Please output exactly the part of the records below that opens with the line containing "Indiana University (103, 92, 315, 125)" and closes with the line containing "django-admin startproject so38134984", both lines included, and nothing else.

Dataset excerpts —
Content starts

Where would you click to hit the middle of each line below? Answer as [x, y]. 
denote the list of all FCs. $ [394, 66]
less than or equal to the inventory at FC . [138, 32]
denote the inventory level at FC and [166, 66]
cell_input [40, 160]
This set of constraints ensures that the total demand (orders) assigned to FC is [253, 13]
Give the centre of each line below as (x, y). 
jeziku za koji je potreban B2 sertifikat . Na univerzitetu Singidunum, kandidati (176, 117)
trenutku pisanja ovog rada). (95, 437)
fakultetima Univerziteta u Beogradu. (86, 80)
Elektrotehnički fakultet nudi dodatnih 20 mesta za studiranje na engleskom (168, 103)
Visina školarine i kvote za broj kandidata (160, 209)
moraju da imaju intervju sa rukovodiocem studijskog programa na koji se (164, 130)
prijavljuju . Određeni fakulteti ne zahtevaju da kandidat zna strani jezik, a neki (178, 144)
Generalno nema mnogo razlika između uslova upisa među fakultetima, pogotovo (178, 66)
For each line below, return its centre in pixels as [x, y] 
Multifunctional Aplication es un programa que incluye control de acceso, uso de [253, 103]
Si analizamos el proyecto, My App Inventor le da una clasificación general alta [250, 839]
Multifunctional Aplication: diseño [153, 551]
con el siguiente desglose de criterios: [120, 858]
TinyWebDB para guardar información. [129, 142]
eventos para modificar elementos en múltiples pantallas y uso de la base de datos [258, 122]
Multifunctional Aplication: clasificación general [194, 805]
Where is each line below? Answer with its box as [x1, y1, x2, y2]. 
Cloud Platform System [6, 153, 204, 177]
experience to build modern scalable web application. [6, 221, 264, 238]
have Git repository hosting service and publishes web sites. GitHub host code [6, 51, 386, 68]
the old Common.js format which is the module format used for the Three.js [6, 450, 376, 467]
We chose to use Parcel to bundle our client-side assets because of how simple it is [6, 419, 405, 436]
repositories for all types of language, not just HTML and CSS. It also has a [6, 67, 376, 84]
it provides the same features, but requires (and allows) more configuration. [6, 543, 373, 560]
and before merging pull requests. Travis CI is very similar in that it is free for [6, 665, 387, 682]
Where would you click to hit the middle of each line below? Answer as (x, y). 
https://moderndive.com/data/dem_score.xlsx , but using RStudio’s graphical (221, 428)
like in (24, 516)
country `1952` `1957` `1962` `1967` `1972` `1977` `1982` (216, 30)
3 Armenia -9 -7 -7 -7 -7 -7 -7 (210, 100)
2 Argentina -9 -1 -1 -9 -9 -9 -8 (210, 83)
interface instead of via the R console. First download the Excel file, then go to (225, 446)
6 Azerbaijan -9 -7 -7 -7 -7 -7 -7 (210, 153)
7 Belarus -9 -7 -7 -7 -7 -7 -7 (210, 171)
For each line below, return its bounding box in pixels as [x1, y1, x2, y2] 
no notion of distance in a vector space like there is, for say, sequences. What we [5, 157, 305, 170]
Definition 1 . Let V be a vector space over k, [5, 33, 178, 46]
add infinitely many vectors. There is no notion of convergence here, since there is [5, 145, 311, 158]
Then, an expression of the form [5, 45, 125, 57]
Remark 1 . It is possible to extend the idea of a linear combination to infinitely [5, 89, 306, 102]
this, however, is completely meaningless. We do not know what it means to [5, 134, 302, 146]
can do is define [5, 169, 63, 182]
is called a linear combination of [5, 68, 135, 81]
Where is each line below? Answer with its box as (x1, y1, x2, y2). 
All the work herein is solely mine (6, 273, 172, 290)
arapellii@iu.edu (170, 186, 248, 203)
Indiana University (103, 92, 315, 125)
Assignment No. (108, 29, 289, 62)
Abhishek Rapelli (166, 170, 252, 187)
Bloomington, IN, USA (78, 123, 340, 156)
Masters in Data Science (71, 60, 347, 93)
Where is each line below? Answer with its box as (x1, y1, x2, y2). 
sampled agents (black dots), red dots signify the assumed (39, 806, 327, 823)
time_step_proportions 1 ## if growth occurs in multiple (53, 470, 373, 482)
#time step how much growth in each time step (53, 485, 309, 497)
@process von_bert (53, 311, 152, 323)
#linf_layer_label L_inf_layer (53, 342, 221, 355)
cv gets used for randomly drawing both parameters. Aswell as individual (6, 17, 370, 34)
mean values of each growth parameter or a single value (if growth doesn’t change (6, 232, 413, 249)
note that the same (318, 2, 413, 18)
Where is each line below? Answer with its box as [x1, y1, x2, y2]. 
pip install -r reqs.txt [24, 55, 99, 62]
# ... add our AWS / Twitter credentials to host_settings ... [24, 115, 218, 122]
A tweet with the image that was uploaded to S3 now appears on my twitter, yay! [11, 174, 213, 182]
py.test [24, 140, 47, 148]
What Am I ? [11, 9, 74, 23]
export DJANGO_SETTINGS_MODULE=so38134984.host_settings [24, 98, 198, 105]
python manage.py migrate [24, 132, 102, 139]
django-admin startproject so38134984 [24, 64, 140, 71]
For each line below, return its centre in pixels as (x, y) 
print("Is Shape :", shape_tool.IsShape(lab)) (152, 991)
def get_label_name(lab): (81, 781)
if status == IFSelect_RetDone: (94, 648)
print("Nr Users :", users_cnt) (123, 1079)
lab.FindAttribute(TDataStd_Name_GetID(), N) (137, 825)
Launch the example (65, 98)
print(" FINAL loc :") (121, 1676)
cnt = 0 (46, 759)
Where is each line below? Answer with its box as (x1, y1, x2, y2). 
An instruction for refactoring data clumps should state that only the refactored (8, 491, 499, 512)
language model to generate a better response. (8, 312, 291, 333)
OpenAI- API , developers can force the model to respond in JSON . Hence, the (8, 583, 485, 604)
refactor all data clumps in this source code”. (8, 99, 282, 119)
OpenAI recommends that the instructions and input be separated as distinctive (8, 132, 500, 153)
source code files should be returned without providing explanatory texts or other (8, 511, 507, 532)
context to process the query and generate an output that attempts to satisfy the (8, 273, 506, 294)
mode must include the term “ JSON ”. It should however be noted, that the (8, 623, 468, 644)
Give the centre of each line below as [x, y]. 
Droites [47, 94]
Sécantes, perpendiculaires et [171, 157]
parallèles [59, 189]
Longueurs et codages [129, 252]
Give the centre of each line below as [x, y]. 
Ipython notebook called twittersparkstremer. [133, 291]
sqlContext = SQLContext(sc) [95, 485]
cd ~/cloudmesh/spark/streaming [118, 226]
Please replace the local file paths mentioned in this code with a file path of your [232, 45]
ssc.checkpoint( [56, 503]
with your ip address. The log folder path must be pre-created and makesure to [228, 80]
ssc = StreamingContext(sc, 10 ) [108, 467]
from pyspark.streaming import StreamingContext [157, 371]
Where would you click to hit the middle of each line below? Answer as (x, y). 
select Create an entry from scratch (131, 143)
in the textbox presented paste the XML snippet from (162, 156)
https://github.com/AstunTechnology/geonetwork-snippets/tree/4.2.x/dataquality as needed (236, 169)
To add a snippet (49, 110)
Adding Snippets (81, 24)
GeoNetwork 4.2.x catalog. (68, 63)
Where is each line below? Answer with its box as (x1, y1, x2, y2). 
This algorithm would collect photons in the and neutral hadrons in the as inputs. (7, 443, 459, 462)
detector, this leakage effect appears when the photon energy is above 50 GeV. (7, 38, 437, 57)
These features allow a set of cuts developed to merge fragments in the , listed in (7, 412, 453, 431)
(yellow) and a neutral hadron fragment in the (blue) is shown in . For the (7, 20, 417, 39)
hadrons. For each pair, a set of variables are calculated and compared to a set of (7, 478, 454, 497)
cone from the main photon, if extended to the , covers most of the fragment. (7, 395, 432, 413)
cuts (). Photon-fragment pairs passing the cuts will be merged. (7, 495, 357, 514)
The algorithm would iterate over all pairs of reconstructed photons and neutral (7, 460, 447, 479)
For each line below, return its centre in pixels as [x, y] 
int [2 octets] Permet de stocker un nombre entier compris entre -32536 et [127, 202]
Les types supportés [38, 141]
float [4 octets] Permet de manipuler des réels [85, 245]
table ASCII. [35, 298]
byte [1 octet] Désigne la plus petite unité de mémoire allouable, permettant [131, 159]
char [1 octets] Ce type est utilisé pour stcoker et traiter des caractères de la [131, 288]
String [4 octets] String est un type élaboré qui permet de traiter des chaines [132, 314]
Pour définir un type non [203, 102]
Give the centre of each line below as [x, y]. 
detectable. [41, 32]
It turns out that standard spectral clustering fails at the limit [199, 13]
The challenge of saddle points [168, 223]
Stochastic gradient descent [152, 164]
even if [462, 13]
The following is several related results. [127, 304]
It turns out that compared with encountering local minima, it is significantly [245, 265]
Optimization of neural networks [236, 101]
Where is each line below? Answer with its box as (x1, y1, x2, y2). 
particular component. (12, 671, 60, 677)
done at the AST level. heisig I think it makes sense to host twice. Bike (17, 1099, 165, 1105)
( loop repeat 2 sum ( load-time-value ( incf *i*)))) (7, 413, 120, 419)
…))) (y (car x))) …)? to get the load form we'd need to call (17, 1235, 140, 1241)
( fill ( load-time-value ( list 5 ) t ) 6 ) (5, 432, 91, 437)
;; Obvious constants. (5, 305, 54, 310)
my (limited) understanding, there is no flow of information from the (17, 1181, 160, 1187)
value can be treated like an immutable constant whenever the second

Content ends

Answer to the exercise —
Indiana University (103, 92, 315, 125)
Assignment No. (108, 29, 289, 62)
Abhishek Rapelli (166, 170, 252, 187)
Bloomington, IN, USA (78, 123, 340, 156)
Masters in Data Science (71, 60, 347, 93)
Where is each line below? Answer with its box as (x1, y1, x2, y2). 
sampled agents (black dots), red dots signify the assumed (39, 806, 327, 823)
time_step_proportions 1 ## if growth occurs in multiple (53, 470, 373, 482)
#time step how much growth in each time step (53, 485, 309, 497)
@process von_bert (53, 311, 152, 323)
#linf_layer_label L_inf_layer (53, 342, 221, 355)
cv gets used for randomly drawing both parameters. Aswell as individual (6, 17, 370, 34)
mean values of each growth parameter or a single value (if growth doesn’t change (6, 232, 413, 249)
note that the same (318, 2, 413, 18)
Where is each line below? Answer with its box as [x1, y1, x2, y2]. 
pip install -r reqs.txt [24, 55, 99, 62]
# ... add our AWS / Twitter credentials to host_settings ... [24, 115, 218, 122]
A tweet with the image that was uploaded to S3 now appears on my twitter, yay! [11, 174, 213, 182]
py.test [24, 140, 47, 148]
What Am I ? [11, 9, 74, 23]
export DJANGO_SETTINGS_MODULE=so38134984.host_settings [24, 98, 198, 105]
python manage.py migrate [24, 132, 102, 139]
django-admin startproject so38134984 [24, 64, 140, 71]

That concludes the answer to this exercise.